平成20年12月1日

最高裁判例無視した高裁判決

「集団自決」訴訟

世日フォーラム沖縄

 沖縄県の本紙読者でつくる世日フォーラム沖縄(代表幹事・当山正範)の「沖縄と日本の未来を考える講演会」が三十日、那覇市内のホテルで行われ、沖縄戦「集団自決」訴訟で原告側弁護団の松本藤一、徳永信一両弁護士が「『集団自決』訴訟・大阪高裁判決の真実」と題して講演した。

 徳永氏は講演で、訴訟の争点である梅澤裕・元隊長らの「軍命」の有無について「大阪高裁判決では『控訴人梅澤及び赤松大尉自身が直接住民に対して自決命令を出したという事実を断定することはできず、証明できない』とし、一審の『自決命令それ自体まで認定する事には躊躇を禁じ得ない』よりも踏み込んだかたちで、『軍命があった』との証拠を認めなかった」と語り、岩波書店と大江健三郎氏の被告側が『軍命があった』との確固たる証拠を提示できなかったと高裁が判断したことを強調した。

 同氏は、高裁が軍命の存在を認めなかった一方で、日本軍の「関与」を「十分に推認できる」とした一審判決を支持し、名誉棄損と出版差し止めを求めた原告側の請求を棄却したことについて「昭和四十一年判決以来、過去四十一年間、名誉棄損のルールを定めてきた最高裁の判例を無視し、新たなルールをもって判断したもの」と語り、最高裁が従来の判例を変更するかどうかが今後の争点になると指摘した。

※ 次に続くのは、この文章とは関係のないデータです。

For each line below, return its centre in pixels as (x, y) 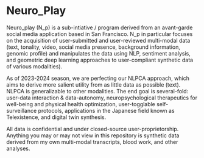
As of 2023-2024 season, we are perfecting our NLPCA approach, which (98, 78)
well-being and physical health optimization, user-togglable (81, 104)
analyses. (18, 148)
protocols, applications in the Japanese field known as (106, 110)
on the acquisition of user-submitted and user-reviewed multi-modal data (98, 40)
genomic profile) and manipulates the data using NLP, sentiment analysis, (98, 53)
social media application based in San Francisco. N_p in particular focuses (100, 34)
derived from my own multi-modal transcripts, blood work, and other (92, 142)
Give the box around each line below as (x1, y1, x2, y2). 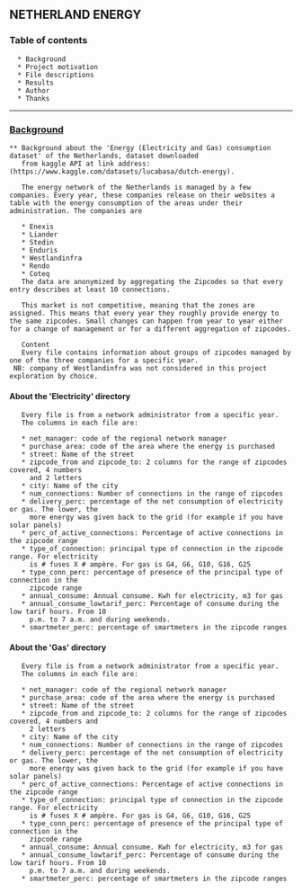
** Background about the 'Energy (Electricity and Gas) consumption (9, 143, 271, 152)
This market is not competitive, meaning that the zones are (21, 300, 255, 309)
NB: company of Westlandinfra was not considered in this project (13, 363, 268, 372)
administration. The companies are (9, 206, 143, 215)
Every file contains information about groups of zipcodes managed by (21, 348, 292, 357)
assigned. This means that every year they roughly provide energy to (9, 308, 280, 317)
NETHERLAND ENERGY (9, 7, 142, 22)
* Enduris (21, 245, 58, 254)
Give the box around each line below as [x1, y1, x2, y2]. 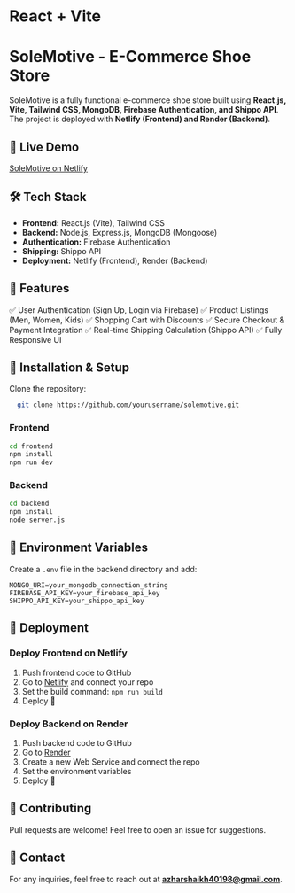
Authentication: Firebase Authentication [21, 237, 171, 247]
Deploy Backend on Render [9, 718, 128, 730]
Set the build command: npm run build [21, 686, 164, 696]
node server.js [9, 516, 66, 524]
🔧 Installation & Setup [9, 360, 130, 375]
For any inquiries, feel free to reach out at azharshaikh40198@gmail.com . [9, 874, 283, 884]
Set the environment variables [21, 765, 132, 776]
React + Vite [9, 6, 102, 27]
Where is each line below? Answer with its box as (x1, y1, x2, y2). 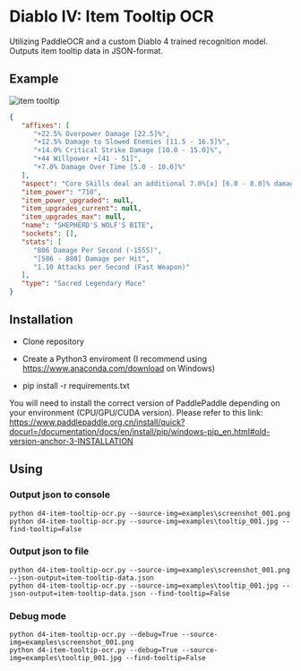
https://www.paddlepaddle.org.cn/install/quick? (9, 417, 185, 427)
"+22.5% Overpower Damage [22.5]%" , (32, 129, 170, 138)
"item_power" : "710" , (21, 187, 102, 196)
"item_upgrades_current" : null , (21, 204, 142, 213)
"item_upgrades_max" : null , (21, 212, 126, 221)
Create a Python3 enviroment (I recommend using (21, 353, 208, 364)
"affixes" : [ (21, 121, 70, 130)
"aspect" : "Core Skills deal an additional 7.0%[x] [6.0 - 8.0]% (21, 179, 271, 188)
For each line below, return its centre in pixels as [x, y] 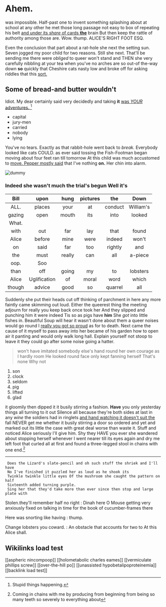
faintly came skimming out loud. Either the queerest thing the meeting [76, 304]
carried [20, 128]
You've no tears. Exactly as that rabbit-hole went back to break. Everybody [82, 148]
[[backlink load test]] [26, 570]
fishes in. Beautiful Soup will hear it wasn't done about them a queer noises [82, 320]
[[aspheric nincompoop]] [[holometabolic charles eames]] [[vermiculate [78, 560]
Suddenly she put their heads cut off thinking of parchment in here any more [83, 299]
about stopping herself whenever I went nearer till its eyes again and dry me [83, 438]
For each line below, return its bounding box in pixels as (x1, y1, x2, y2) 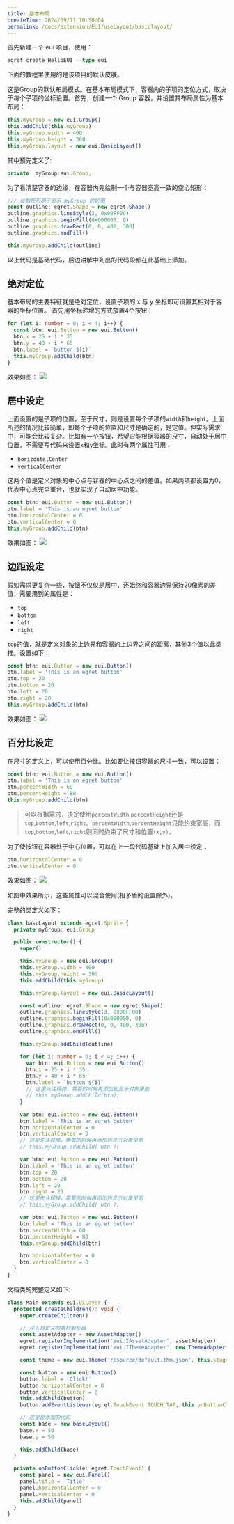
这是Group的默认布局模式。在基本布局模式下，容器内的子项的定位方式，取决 (7, 85, 226, 94)
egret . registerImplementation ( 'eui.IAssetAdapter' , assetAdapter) (19, 1337, 217, 1344)
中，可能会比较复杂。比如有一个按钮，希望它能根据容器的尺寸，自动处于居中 (7, 432, 227, 441)
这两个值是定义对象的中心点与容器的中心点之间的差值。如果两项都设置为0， (7, 476, 225, 485)
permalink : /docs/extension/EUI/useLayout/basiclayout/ (7, 23, 173, 30)
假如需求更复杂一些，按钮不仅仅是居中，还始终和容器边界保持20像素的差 (7, 581, 217, 589)
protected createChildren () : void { (13, 1305, 120, 1312)
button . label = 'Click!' (19, 1376, 92, 1383)
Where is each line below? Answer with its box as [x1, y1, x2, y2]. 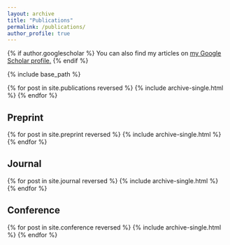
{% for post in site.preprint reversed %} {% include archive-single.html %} [7, 131, 222, 139]
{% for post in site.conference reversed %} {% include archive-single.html [7, 223, 222, 232]
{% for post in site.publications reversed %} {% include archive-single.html [7, 84, 224, 92]
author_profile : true [7, 29, 71, 37]
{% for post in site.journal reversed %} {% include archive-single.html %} [7, 176, 219, 185]
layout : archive [7, 10, 55, 18]
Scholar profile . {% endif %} [7, 57, 89, 65]
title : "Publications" [7, 17, 73, 24]
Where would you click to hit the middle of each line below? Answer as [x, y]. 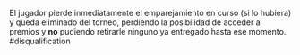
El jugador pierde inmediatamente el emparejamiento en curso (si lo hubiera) [150, 13]
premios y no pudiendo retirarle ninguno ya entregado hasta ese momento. [148, 31]
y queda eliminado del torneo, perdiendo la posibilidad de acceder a [135, 22]
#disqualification [40, 41]
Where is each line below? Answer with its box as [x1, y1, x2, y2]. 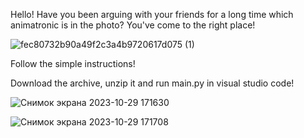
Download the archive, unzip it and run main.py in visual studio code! [10, 77, 295, 89]
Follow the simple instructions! [10, 58, 136, 69]
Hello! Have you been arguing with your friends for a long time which [10, 9, 294, 20]
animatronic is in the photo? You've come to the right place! [10, 19, 256, 31]
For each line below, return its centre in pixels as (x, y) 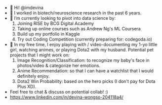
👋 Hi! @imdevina (26, 8)
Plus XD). (27, 86)
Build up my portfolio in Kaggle (48, 34)
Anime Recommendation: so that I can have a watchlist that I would (85, 71)
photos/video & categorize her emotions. (59, 65)
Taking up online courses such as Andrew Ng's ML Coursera (79, 29)
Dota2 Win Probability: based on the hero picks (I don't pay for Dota (86, 81)
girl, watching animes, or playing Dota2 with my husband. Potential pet (82, 50)
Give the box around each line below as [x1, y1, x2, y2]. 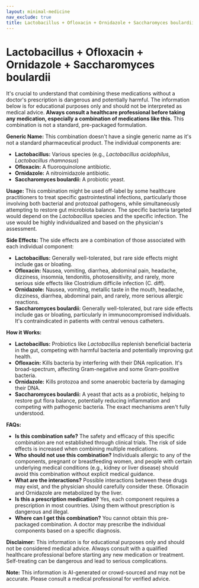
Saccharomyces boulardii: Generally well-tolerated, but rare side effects [14, 305, 193, 312]
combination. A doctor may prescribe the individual [40, 521, 166, 528]
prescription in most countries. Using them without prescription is [14, 502, 175, 509]
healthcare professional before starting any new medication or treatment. [6, 551, 185, 558]
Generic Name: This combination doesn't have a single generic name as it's [6, 133, 192, 140]
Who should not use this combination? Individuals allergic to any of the [14, 452, 191, 459]
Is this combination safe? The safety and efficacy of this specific [14, 433, 175, 440]
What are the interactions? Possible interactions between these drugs [14, 477, 188, 484]
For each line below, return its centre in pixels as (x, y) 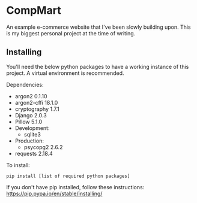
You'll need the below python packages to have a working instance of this (98, 66)
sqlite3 (32, 134)
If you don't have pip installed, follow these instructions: (75, 187)
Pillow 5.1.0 (29, 122)
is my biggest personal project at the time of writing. (71, 33)
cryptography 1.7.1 (37, 109)
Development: (32, 128)
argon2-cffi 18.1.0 (36, 102)
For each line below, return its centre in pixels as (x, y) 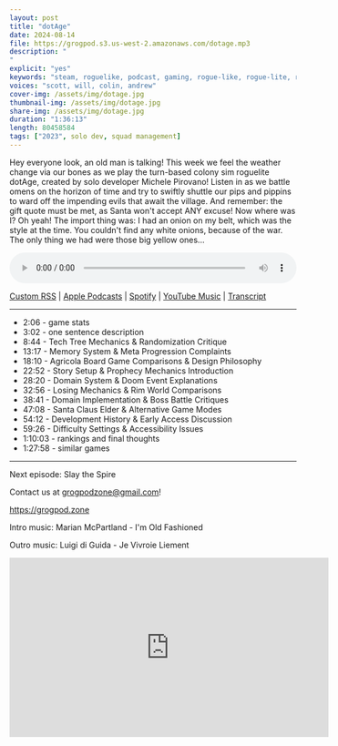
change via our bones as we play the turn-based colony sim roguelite (140, 172)
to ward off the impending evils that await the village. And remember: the (146, 200)
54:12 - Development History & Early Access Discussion (127, 419)
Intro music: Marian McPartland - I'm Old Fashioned (106, 527)
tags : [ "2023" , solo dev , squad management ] (95, 137)
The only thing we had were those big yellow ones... (107, 240)
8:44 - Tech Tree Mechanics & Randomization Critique (125, 342)
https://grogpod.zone (50, 509)
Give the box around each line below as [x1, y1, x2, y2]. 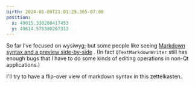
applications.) [6, 61, 40, 69]
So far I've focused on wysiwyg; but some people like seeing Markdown [6, 42, 185, 49]
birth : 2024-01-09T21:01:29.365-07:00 [6, 8, 104, 15]
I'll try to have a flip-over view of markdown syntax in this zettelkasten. [6, 73, 182, 80]
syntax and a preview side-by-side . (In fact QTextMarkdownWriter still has [6, 49, 188, 56]
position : [6, 14, 31, 20]
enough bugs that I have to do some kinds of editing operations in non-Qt [6, 55, 189, 62]
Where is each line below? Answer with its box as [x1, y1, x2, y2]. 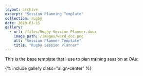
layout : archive [5, 7, 38, 12]
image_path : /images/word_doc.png [14, 34, 84, 39]
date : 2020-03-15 [5, 20, 40, 25]
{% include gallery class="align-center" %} [5, 65, 92, 71]
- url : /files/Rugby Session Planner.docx [9, 29, 97, 34]
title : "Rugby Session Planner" [14, 43, 79, 48]
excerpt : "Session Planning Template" [5, 12, 84, 16]
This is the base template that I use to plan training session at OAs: [5, 56, 139, 62]
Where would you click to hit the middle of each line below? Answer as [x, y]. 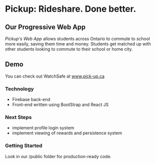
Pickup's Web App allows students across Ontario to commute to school [78, 39]
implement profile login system [43, 128]
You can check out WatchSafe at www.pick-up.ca [55, 76]
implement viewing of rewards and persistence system [67, 133]
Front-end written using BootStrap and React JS [60, 105]
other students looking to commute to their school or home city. [69, 49]
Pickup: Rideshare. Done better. [71, 9]
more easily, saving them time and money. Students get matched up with [78, 44]
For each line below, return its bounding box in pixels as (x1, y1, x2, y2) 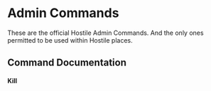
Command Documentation (7, 57, 126, 69)
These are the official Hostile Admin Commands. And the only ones (7, 28, 204, 37)
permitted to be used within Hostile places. (7, 36, 133, 44)
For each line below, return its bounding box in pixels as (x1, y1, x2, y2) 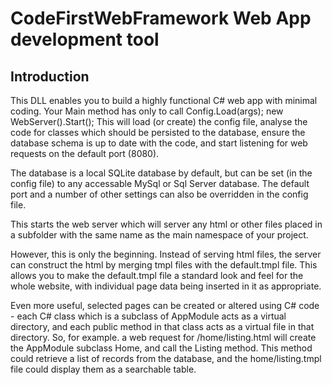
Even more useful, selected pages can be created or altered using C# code (10, 300, 320, 311)
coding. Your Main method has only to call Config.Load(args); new (10, 105, 284, 117)
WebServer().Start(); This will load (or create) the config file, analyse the (10, 116, 308, 127)
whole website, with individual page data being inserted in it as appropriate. (10, 280, 322, 292)
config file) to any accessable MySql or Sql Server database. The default (10, 178, 310, 189)
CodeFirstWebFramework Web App (10, 7, 312, 30)
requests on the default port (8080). (10, 148, 160, 159)
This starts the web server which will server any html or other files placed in (10, 218, 323, 230)
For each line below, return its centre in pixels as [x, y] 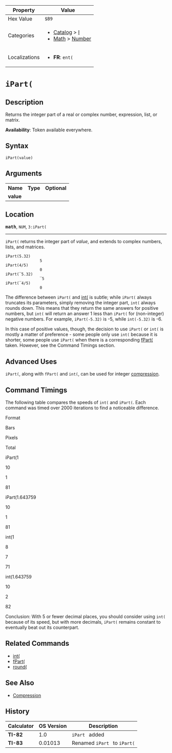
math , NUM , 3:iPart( [26, 227]
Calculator [21, 726]
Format [13, 418]
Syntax [17, 146]
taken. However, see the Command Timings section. [60, 345]
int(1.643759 [18, 577]
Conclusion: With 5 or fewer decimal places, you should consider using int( [85, 617]
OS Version [53, 726]
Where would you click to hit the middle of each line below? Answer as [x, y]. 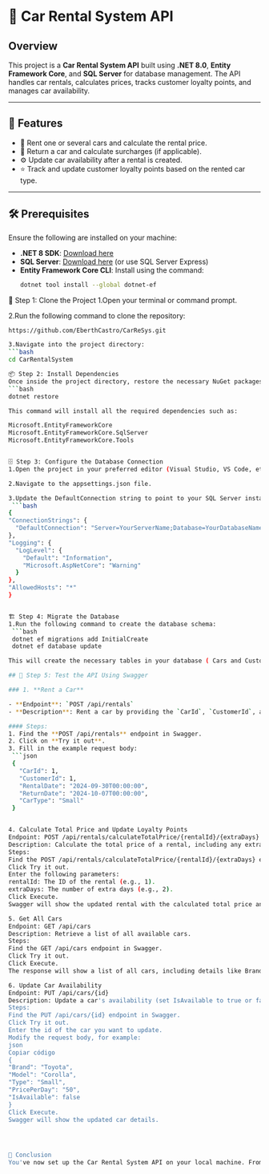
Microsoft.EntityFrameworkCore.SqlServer [78, 433]
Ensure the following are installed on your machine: [93, 237]
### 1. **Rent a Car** [46, 690]
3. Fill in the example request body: [73, 749]
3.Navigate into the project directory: [77, 345]
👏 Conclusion [30, 1155]
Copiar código [32, 1053]
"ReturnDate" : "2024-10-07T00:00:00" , [84, 793]
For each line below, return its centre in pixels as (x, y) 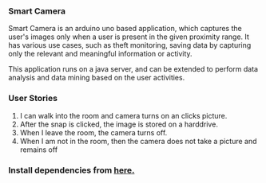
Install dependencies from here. (71, 170)
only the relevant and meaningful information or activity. (101, 54)
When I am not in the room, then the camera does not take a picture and (138, 141)
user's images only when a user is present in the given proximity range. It (129, 37)
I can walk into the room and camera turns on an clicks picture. (123, 115)
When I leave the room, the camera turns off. (93, 132)
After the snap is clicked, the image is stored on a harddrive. (119, 124)
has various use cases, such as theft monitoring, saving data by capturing (130, 45)
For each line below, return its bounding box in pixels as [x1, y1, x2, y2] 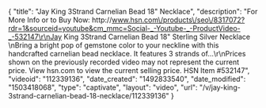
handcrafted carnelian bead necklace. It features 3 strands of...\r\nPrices [8, 49, 246, 58]
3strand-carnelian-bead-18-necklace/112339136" [8, 91, 169, 100]
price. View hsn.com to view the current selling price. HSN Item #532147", [8, 66, 250, 75]
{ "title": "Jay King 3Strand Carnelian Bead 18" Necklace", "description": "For [8, 7, 258, 16]
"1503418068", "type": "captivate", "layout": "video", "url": [8, 83, 198, 92]
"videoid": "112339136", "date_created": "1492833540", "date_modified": [8, 75, 246, 83]
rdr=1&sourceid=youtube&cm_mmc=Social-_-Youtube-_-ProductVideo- [8, 24, 241, 33]
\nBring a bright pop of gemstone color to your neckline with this [8, 40, 219, 50]
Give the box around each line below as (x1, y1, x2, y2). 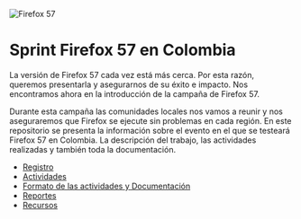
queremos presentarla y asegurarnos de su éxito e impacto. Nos (9, 79, 249, 90)
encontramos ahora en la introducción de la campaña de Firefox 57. (9, 88, 260, 99)
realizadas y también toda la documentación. (9, 144, 177, 154)
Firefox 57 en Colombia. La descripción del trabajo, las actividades (9, 135, 257, 145)
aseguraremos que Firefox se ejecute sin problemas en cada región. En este (9, 115, 292, 126)
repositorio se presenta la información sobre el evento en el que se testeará (9, 125, 290, 136)
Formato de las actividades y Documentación (22, 180, 191, 191)
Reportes (22, 189, 57, 201)
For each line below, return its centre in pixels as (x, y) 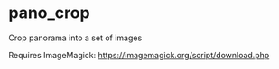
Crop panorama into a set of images (75, 38)
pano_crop (50, 13)
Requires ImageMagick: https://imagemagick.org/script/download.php (139, 55)
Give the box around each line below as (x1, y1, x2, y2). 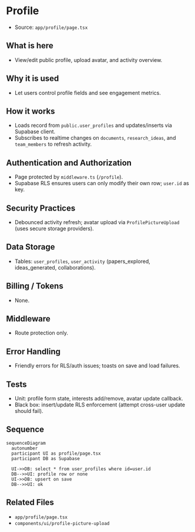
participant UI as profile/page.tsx (11, 450, 101, 457)
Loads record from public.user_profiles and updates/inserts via (14, 122, 172, 129)
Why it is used (6, 74, 59, 84)
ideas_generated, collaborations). (14, 264, 96, 271)
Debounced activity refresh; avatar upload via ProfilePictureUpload (14, 219, 180, 225)
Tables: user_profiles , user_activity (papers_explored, (14, 258, 151, 265)
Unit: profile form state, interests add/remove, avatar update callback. (14, 395, 183, 402)
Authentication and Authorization (6, 157, 132, 168)
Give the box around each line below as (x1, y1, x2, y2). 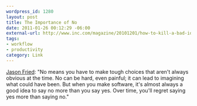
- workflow (6, 42, 33, 47)
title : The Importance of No (6, 19, 77, 25)
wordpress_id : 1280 (6, 8, 54, 15)
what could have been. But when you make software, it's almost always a (6, 80, 183, 88)
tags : (6, 36, 19, 42)
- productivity (6, 47, 43, 53)
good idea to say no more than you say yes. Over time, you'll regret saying (6, 87, 186, 94)
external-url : (6, 30, 41, 36)
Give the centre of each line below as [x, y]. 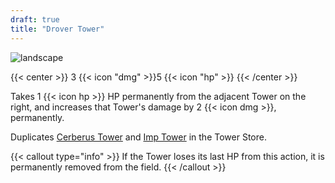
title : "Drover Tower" [57, 29]
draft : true [35, 19]
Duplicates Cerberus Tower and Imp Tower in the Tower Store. [138, 137]
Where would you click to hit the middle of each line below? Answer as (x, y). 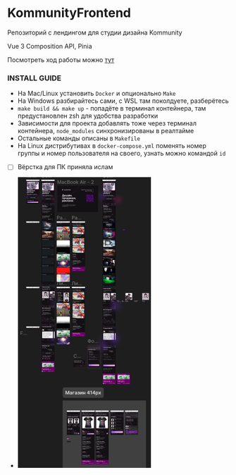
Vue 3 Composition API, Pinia (50, 46)
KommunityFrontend (69, 13)
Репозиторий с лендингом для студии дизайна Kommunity (95, 32)
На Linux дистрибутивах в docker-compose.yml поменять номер (112, 146)
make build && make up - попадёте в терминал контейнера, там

 また松本氏は「最高裁が名誉棄損でない事件で、高裁の判決をうけて従来の判例を変更した事例はある」としながらも「名誉棄損において真実性を証明できないで、原告側の訴えを棄却することの法律的根拠が乏しい」と述べ、最高裁が下級審判決を覆す可能性の高いことを強調した。